Dawood, however, said that because of the disastrous decline in cotton production, Pakistan’s industrialists will have to import five million cotton bales worth $1.2 billion to meet the textile export orders.
The cotton production has alarmingly gone down this year to 7 million bales from 14 million bales which cannot cater to the requirement of the textile industry.
Prime Minister Imran Khan, according to the report, has geared up special efforts to focus on increasing the cotton yield next time and the government is on its toes to regain the target of 14 million cotton bales so that the maximum potential of the textile sector could be exploited.
The commerce adviser said after the 18th Amendment, the required emphasis to the agriculture sector was not given. The farmers’ community is sick of the low-quality seeds and pesticides causing low productivity.
“Now the government will step up its efforts to ensure the provision of quality seeds and pesticides to enhance the crop yields.”

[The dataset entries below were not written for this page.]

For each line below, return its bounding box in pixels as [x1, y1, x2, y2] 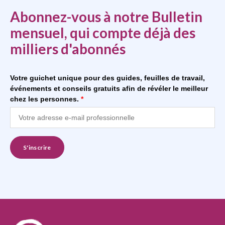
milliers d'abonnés [10, 40, 126, 57]
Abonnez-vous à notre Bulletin [10, 8, 202, 25]
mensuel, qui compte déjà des [10, 24, 195, 41]
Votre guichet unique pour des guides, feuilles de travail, [10, 73, 205, 82]
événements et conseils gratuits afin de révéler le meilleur [10, 84, 208, 92]
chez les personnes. [10, 94, 81, 103]
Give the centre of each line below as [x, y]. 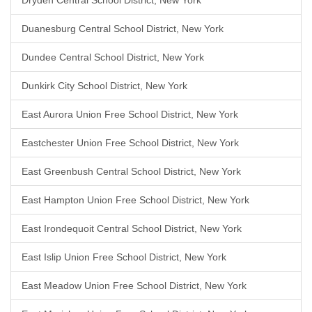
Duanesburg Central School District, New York [123, 29]
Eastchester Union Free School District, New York [130, 143]
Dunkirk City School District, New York [104, 86]
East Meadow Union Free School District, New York [134, 286]
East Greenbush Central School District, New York [131, 171]
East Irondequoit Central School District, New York [132, 228]
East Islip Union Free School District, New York [124, 257]
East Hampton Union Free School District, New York [135, 200]
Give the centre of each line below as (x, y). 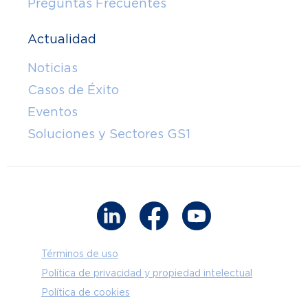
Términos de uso (80, 254)
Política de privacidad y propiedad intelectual (147, 273)
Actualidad (62, 39)
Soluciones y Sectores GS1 (109, 134)
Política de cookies (86, 293)
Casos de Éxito (73, 90)
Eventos (53, 112)
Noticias (53, 68)
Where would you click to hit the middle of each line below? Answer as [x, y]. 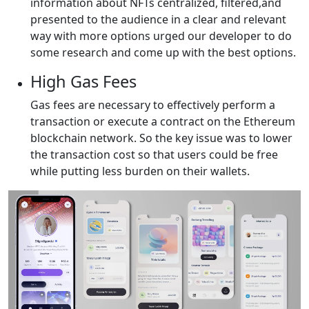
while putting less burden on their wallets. [140, 171]
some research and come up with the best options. [163, 53]
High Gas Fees [83, 82]
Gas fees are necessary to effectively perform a [153, 105]
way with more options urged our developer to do [161, 36]
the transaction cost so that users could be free [154, 155]
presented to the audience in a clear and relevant [158, 20]
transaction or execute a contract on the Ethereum [163, 122]
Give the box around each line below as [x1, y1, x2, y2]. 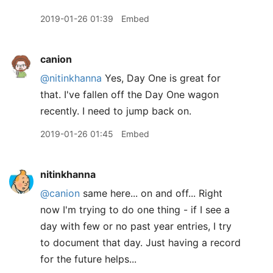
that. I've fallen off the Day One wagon [40, 88, 219, 101]
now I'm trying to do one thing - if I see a [40, 204, 230, 216]
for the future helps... [40, 253, 136, 265]
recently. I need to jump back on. [40, 105, 191, 117]
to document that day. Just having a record [40, 236, 241, 249]
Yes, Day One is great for [102, 72, 221, 84]
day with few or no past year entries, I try [40, 220, 232, 232]
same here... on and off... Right [80, 187, 222, 199]
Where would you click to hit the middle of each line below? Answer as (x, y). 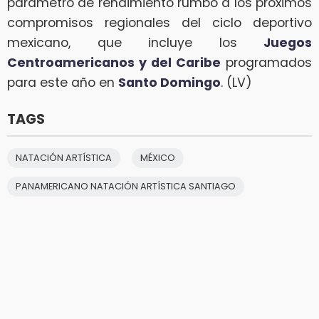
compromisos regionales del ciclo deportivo (159, 23)
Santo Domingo (169, 83)
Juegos (288, 43)
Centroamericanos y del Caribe (114, 63)
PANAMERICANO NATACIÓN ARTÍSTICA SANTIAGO (126, 187)
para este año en (63, 83)
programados (266, 63)
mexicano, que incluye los (135, 43)
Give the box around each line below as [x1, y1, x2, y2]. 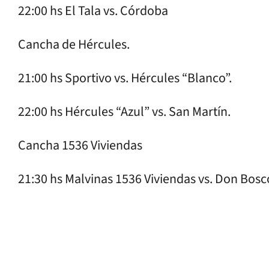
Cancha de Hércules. [18, 35, 130, 54]
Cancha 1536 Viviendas [18, 136, 142, 155]
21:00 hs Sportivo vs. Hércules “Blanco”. [18, 68, 232, 88]
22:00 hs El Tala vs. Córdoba [18, 1, 168, 20]
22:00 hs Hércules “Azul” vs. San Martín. [18, 102, 231, 121]
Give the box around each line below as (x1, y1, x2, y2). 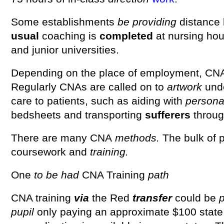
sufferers (142, 109, 193, 120)
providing (129, 16, 179, 27)
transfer (129, 192, 175, 203)
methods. (112, 132, 162, 143)
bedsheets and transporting (11, 109, 142, 120)
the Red (92, 192, 129, 203)
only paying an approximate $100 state (37, 206, 223, 217)
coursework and (11, 146, 87, 157)
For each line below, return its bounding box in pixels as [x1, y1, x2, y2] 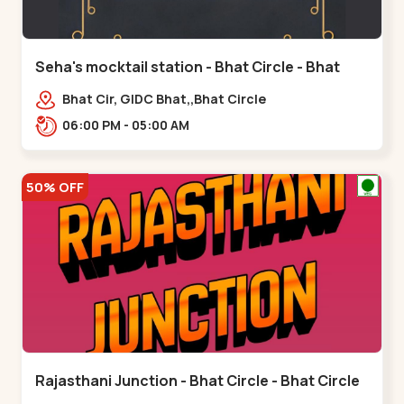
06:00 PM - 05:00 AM [132, 116, 190, 133]
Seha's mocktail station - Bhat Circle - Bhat [35, 57, 341, 77]
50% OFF [26, 178, 85, 197]
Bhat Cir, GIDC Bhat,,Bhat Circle [62, 90, 267, 107]
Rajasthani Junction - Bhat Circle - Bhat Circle [35, 371, 361, 390]
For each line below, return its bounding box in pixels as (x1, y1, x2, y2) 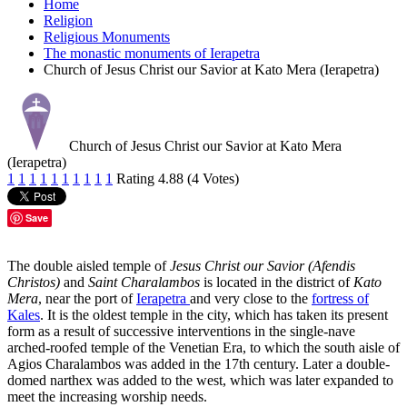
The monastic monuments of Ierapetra (44, 45, 260, 61)
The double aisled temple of (7, 257, 170, 273)
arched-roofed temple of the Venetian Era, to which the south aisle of (7, 339, 400, 355)
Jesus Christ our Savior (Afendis (170, 257, 355, 273)
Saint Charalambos (88, 273, 200, 290)
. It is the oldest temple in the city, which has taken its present (40, 306, 388, 323)
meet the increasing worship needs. (7, 388, 207, 404)
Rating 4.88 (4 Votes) (116, 170, 239, 186)
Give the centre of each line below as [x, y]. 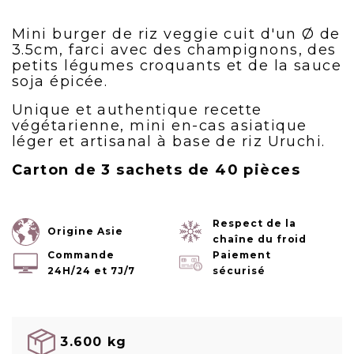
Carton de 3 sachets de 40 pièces [156, 170]
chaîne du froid [260, 239]
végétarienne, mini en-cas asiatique [160, 126]
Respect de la [254, 223]
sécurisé [239, 271]
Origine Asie [85, 231]
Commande [81, 255]
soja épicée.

Dawood added that diversification in textile exports has gained momentum because of the massive value addition taking place. To encourage the value-added products for textile exports, the government will continue to provide the incentives in the shape of DLTL (drawbacks of local taxes and levies). However, the facility will not be available for the export of yarn and grey cloth.
He said that the government has trimmed 10% duty on import of yarn to 5% by doing away with the 5% regulatory duty. However, 5% customs duty on import of yarn will continue to be there.